> **Task requirements**: All the data should come back exactly as it was given.
Start of Data listing
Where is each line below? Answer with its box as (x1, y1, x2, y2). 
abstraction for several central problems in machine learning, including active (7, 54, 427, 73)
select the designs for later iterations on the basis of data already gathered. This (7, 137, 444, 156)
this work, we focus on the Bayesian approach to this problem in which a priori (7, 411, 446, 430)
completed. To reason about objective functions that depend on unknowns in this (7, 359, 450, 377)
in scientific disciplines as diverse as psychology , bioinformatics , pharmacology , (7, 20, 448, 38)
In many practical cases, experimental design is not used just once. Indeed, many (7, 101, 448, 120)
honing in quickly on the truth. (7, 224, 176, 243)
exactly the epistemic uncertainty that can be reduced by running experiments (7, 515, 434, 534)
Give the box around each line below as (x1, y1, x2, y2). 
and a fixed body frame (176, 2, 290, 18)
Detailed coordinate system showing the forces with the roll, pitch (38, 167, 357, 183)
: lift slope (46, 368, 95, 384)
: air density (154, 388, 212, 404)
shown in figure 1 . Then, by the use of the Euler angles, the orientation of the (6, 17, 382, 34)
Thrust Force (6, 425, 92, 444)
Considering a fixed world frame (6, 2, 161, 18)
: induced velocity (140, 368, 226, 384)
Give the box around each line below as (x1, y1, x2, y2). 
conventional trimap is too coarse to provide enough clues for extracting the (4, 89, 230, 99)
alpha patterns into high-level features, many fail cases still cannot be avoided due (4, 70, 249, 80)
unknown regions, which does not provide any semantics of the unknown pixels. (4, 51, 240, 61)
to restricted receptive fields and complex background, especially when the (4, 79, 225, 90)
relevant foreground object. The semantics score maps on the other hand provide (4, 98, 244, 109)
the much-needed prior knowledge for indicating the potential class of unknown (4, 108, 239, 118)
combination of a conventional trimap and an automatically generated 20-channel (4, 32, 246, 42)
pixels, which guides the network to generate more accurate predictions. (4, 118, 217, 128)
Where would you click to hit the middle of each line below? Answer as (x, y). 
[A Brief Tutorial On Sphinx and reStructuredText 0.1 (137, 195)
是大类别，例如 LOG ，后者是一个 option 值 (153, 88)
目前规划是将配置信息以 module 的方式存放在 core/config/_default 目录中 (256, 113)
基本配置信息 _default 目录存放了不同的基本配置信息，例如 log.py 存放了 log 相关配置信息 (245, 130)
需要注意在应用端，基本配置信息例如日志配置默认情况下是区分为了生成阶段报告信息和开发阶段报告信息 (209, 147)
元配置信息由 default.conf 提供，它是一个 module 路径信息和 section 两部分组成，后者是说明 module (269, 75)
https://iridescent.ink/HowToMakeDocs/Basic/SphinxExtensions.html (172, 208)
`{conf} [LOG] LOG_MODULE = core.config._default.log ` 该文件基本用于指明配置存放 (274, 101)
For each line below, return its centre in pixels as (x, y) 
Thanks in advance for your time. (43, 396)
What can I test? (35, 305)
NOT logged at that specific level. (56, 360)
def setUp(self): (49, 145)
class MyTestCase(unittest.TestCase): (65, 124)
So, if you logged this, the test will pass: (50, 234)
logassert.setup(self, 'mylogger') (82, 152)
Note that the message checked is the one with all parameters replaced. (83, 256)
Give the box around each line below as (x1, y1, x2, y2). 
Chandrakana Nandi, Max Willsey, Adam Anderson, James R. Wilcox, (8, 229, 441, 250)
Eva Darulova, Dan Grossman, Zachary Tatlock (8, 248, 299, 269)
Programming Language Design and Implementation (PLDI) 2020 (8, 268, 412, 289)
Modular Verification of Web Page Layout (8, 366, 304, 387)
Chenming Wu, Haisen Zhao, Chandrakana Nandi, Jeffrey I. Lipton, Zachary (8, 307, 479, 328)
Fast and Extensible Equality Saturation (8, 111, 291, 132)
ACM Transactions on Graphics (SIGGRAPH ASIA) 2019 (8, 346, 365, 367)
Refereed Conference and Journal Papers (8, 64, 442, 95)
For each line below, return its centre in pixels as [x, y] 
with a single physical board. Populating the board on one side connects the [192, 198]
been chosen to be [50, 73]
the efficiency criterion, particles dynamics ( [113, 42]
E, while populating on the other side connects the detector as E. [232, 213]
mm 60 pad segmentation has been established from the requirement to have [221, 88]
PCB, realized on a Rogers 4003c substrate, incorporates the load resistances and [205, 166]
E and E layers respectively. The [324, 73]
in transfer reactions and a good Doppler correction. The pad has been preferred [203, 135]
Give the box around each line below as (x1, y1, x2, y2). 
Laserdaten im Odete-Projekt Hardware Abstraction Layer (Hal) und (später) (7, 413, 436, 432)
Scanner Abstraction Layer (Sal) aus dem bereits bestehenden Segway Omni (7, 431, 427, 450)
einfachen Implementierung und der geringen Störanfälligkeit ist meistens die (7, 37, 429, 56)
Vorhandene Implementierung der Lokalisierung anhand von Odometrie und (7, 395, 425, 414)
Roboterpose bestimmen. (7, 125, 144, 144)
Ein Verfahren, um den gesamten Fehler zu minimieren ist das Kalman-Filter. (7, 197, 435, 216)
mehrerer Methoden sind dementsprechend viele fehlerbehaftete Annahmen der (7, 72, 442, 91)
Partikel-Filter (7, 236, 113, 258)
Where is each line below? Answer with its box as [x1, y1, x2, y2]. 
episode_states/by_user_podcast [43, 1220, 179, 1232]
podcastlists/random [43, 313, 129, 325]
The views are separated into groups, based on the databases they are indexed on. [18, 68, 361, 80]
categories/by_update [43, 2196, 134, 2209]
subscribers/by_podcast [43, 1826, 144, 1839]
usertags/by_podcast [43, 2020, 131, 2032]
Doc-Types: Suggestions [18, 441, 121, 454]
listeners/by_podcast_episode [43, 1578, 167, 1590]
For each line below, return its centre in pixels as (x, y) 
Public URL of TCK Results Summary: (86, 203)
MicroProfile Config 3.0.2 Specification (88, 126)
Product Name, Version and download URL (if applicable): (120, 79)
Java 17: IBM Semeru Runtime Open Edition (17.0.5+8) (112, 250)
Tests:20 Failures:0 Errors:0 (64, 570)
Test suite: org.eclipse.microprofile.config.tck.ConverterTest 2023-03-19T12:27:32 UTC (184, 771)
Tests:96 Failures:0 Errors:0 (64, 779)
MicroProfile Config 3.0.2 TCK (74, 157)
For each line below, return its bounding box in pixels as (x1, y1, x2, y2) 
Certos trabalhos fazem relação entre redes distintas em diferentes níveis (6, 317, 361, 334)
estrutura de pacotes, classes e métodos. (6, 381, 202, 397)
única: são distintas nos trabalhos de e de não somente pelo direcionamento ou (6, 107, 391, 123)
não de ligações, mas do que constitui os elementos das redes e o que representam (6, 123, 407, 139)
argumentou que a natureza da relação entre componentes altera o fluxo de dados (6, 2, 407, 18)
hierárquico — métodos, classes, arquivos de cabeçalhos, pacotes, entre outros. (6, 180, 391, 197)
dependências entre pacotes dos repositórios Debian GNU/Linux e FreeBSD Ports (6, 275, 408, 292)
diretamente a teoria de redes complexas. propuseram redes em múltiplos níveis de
End of Data listing
> **Reply to the exercise**:
Where is each line below? Answer with its box as (x1, y1, x2, y2). 
abstraction for several central problems in machine learning, including active (7, 54, 427, 73)
select the designs for later iterations on the basis of data already gathered. This (7, 137, 444, 156)
this work, we focus on the Bayesian approach to this problem in which a priori (7, 411, 446, 430)
completed. To reason about objective functions that depend on unknowns in this (7, 359, 450, 377)
in scientific disciplines as diverse as psychology , bioinformatics , pharmacology , (7, 20, 448, 38)
In many practical cases, experimental design is not used just once. Indeed, many (7, 101, 448, 120)
honing in quickly on the truth. (7, 224, 176, 243)
exactly the epistemic uncertainty that can be reduced by running experiments (7, 515, 434, 534)
Give the box around each line below as (x1, y1, x2, y2). 
and a fixed body frame (176, 2, 290, 18)
Detailed coordinate system showing the forces with the roll, pitch (38, 167, 357, 183)
: lift slope (46, 368, 95, 384)
: air density (154, 388, 212, 404)
shown in figure 1 . Then, by the use of the Euler angles, the orientation of the (6, 17, 382, 34)
Thrust Force (6, 425, 92, 444)
Considering a fixed world frame (6, 2, 161, 18)
: induced velocity (140, 368, 226, 384)
Give the box around each line below as (x1, y1, x2, y2). 
conventional trimap is too coarse to provide enough clues for extracting the (4, 89, 230, 99)
alpha patterns into high-level features, many fail cases still cannot be avoided due (4, 70, 249, 80)
unknown regions, which does not provide any semantics of the unknown pixels. (4, 51, 240, 61)
to restricted receptive fields and complex background, especially when the (4, 79, 225, 90)
relevant foreground object. The semantics score maps on the other hand provide (4, 98, 244, 109)
the much-needed prior knowledge for indicating the potential class of unknown (4, 108, 239, 118)
combination of a conventional trimap and an automatically generated 20-channel (4, 32, 246, 42)
pixels, which guides the network to generate more accurate predictions. (4, 118, 217, 128)
Where would you click to hit the middle of each line below? Answer as (x, y). 
[A Brief Tutorial On Sphinx and reStructuredText 0.1 (137, 195)
是大类别，例如 LOG ，后者是一个 option 值 (153, 88)
目前规划是将配置信息以 module 的方式存放在 core/config/_default 目录中 (256, 113)
基本配置信息 _default 目录存放了不同的基本配置信息，例如 log.py 存放了 log 相关配置信息 (245, 130)
需要注意在应用端，基本配置信息例如日志配置默认情况下是区分为了生成阶段报告信息和开发阶段报告信息 (209, 147)
元配置信息由 default.conf 提供，它是一个 module 路径信息和 section 两部分组成，后者是说明 module (269, 75)
https://iridescent.ink/HowToMakeDocs/Basic/SphinxExtensions.html (172, 208)
`{conf} [LOG] LOG_MODULE = core.config._default.log ` 该文件基本用于指明配置存放 (274, 101)
For each line below, return its centre in pixels as (x, y) 
Thanks in advance for your time. (43, 396)
What can I test? (35, 305)
NOT logged at that specific level. (56, 360)
def setUp(self): (49, 145)
class MyTestCase(unittest.TestCase): (65, 124)
So, if you logged this, the test will pass: (50, 234)
logassert.setup(self, 'mylogger') (82, 152)
Note that the message checked is the one with all parameters replaced. (83, 256)
Give the box around each line below as (x1, y1, x2, y2). 
Chandrakana Nandi, Max Willsey, Adam Anderson, James R. Wilcox, (8, 229, 441, 250)
Eva Darulova, Dan Grossman, Zachary Tatlock (8, 248, 299, 269)
Programming Language Design and Implementation (PLDI) 2020 (8, 268, 412, 289)
Modular Verification of Web Page Layout (8, 366, 304, 387)
Chenming Wu, Haisen Zhao, Chandrakana Nandi, Jeffrey I. Lipton, Zachary (8, 307, 479, 328)
Fast and Extensible Equality Saturation (8, 111, 291, 132)
ACM Transactions on Graphics (SIGGRAPH ASIA) 2019 (8, 346, 365, 367)
Refereed Conference and Journal Papers (8, 64, 442, 95)
For each line below, return its centre in pixels as [x, y] 
with a single physical board. Populating the board on one side connects the [192, 198]
been chosen to be [50, 73]
the efficiency criterion, particles dynamics ( [113, 42]
E, while populating on the other side connects the detector as E. [232, 213]
mm 60 pad segmentation has been established from the requirement to have [221, 88]
PCB, realized on a Rogers 4003c substrate, incorporates the load resistances and [205, 166]
E and E layers respectively. The [324, 73]
in transfer reactions and a good Doppler correction. The pad has been preferred [203, 135]
Give the box around each line below as (x1, y1, x2, y2). 
Laserdaten im Odete-Projekt Hardware Abstraction Layer (Hal) und (später) (7, 413, 436, 432)
Scanner Abstraction Layer (Sal) aus dem bereits bestehenden Segway Omni (7, 431, 427, 450)
einfachen Implementierung und der geringen Störanfälligkeit ist meistens die (7, 37, 429, 56)
Vorhandene Implementierung der Lokalisierung anhand von Odometrie und (7, 395, 425, 414)
Roboterpose bestimmen. (7, 125, 144, 144)
Ein Verfahren, um den gesamten Fehler zu minimieren ist das Kalman-Filter. (7, 197, 435, 216)
mehrerer Methoden sind dementsprechend viele fehlerbehaftete Annahmen der (7, 72, 442, 91)
Partikel-Filter (7, 236, 113, 258)
Where is each line below? Answer with its box as [x1, y1, x2, y2]. 
episode_states/by_user_podcast [43, 1220, 179, 1232]
podcastlists/random [43, 313, 129, 325]
The views are separated into groups, based on the databases they are indexed on. [18, 68, 361, 80]
categories/by_update [43, 2196, 134, 2209]
subscribers/by_podcast [43, 1826, 144, 1839]
usertags/by_podcast [43, 2020, 131, 2032]
Doc-Types: Suggestions [18, 441, 121, 454]
listeners/by_podcast_episode [43, 1578, 167, 1590]
For each line below, return its centre in pixels as (x, y) 
Public URL of TCK Results Summary: (86, 203)
MicroProfile Config 3.0.2 Specification (88, 126)
Product Name, Version and download URL (if applicable): (120, 79)
Java 17: IBM Semeru Runtime Open Edition (17.0.5+8) (112, 250)
Tests:20 Failures:0 Errors:0 (64, 570)
Test suite: org.eclipse.microprofile.config.tck.ConverterTest 2023-03-19T12:27:32 UTC (184, 771)
Tests:96 Failures:0 Errors:0 (64, 779)
MicroProfile Config 3.0.2 TCK (74, 157)
For each line below, return its bounding box in pixels as (x1, y1, x2, y2) 
Certos trabalhos fazem relação entre redes distintas em diferentes níveis (6, 317, 361, 334)
estrutura de pacotes, classes e métodos. (6, 381, 202, 397)
única: são distintas nos trabalhos de e de não somente pelo direcionamento ou (6, 107, 391, 123)
não de ligações, mas do que constitui os elementos das redes e o que representam (6, 123, 407, 139)
argumentou que a natureza da relação entre componentes altera o fluxo de dados (6, 2, 407, 18)
hierárquico — métodos, classes, arquivos de cabeçalhos, pacotes, entre outros. (6, 180, 391, 197)
dependências entre pacotes dos repositórios Debian GNU/Linux e FreeBSD Ports (6, 275, 408, 292)
diretamente a teoria de redes complexas. propuseram redes em múltiplos níveis de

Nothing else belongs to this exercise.